• Description of the task: Copy out all the lines in the records that include the word "yourself".

• Available data:
※ ※ ※

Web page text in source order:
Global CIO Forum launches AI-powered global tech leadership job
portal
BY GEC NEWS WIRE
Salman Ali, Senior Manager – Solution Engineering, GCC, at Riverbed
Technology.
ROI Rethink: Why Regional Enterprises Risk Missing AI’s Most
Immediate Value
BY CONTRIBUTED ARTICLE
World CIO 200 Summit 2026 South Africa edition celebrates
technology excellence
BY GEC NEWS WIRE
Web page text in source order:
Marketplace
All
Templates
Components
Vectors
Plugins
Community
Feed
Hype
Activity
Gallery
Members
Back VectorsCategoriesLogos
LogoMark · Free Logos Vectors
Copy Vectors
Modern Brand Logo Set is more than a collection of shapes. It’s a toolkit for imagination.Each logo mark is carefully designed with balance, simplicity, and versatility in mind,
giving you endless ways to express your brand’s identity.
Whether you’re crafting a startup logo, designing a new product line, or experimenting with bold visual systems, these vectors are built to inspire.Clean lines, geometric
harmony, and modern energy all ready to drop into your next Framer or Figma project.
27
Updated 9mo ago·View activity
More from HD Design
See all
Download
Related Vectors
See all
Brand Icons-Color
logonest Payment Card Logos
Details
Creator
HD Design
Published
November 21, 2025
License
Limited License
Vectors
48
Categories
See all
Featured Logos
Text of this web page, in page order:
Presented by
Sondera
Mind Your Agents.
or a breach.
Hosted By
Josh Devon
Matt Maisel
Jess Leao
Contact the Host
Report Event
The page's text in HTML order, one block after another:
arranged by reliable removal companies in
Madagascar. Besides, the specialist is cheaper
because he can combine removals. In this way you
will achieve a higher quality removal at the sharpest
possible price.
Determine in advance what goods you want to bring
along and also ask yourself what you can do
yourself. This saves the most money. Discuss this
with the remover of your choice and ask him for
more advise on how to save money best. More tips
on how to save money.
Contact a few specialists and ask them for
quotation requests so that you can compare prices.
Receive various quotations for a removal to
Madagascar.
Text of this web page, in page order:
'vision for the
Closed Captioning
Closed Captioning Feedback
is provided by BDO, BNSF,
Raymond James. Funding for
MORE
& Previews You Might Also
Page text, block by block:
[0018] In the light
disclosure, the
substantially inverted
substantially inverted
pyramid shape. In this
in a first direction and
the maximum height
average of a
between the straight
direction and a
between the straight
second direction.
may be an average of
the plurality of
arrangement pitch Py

※ ※ ※

• Response below:
along and also ask yourself what you can do
yourself. This saves the most money. Discuss this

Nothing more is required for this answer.